Let's say I have 4 points.
- $A(65.3,101.48)$
- $B(61.3,102.52)$
- $C(73.13,102.48)$
- $D(72.96, 101.42)$
There are four lines that connect these points:
- Line 1 is $\overline{AB}$
- Line 2 is $\overline{BC}$
- Line 3 is $\overline{CD}$
- Line 4 is $\overline{DA}$
This would be clearer if you graph the points then connect the A to B to C to D to A. I need to get the area bounded by the 4 lines or inside the 4 points connected.
I thought of using integration and getting the area under the curves but I'm having difficulty with it. Do you know of other ways I can use to get the area?
If this helps, I got the equations of the lines:
- $\overline{AB}: y=-\frac{13}{50}x + \frac{59229}{500}$
- $\overline{BC}: y=-\frac{4}{1183}x + \frac{3038159}{29575}$
- $\overline{CD}: y=\frac{106}{17}x – \frac{300481}{850}$
- $\overline{DA}: y=-\frac{3}{383}x + \frac{1953137}{19150}$
I'd really appreciate the help! I need this for my research paper and I got the graph from my experiment. Thank you in advance!

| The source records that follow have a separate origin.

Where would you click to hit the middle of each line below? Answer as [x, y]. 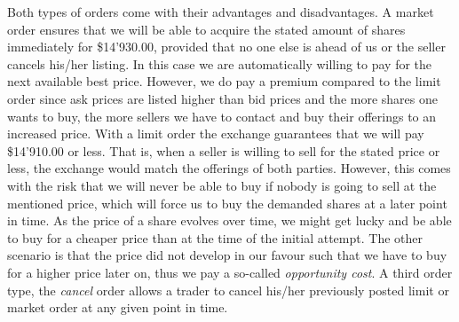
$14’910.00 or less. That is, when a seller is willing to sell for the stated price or [224, 150]
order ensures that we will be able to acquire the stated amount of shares [206, 29]
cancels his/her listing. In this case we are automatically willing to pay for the [220, 63]
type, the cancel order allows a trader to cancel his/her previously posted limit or [228, 290]
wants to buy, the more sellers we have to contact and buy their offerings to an [222, 116]
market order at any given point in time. [118, 307]
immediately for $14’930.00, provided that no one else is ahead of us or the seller [226, 47]
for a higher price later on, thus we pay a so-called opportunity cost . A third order [230, 272]
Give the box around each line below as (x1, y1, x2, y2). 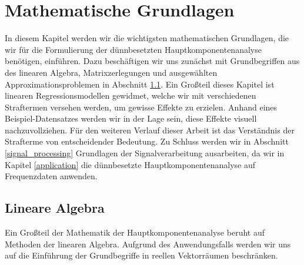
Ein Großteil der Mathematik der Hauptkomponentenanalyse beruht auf (5, 226, 265, 239)
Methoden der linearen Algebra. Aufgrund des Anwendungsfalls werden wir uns (5, 237, 291, 250)
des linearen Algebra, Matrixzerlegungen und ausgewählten (5, 66, 218, 78)
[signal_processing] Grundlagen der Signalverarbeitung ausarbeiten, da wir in (5, 147, 285, 159)
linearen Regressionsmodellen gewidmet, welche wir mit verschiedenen (5, 89, 256, 102)
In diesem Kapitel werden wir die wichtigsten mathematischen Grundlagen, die (5, 32, 289, 44)
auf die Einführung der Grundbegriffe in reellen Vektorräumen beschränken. (5, 249, 278, 261)
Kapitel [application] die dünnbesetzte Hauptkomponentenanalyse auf (5, 158, 256, 170)
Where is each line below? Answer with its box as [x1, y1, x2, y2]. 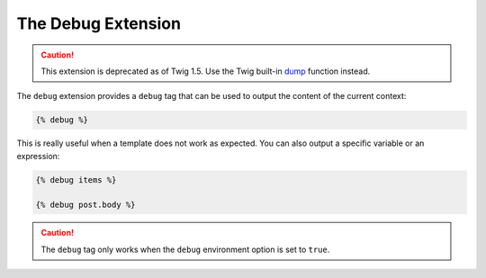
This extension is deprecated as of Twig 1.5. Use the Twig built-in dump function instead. [40, 66, 371, 76]
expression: [16, 150, 60, 161]
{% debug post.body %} [35, 200, 136, 211]
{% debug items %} [35, 175, 117, 184]
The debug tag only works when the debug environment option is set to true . [40, 244, 330, 255]
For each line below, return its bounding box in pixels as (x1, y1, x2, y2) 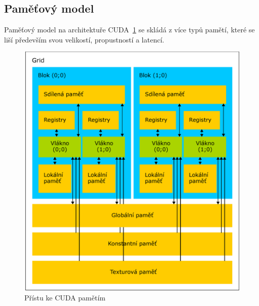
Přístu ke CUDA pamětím (24, 292, 105, 302)
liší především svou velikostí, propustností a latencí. (4, 34, 164, 45)
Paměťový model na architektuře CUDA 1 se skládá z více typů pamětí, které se (4, 24, 255, 35)

Edit: From the answers so far, it would seem like geometry/vectors could be used but if someone could give an answer using integration, that would be great because I have to replace 2 of those lines later on with curves.
Best Answer
If you have a simple polygonal closed line with vertices in the points $P_k=(x_k,y_k)$, $k=0,\dots,N$, $P_N=P_0$, ordered counter-clockwise, its area is simply: $$ \frac 1 2 \sum_{k=1}^N (x_{k-1}-x_k)(y_{k-1}+y_k). $$
Just notice that each addend is the area of the trapezoid below the corresponding segment.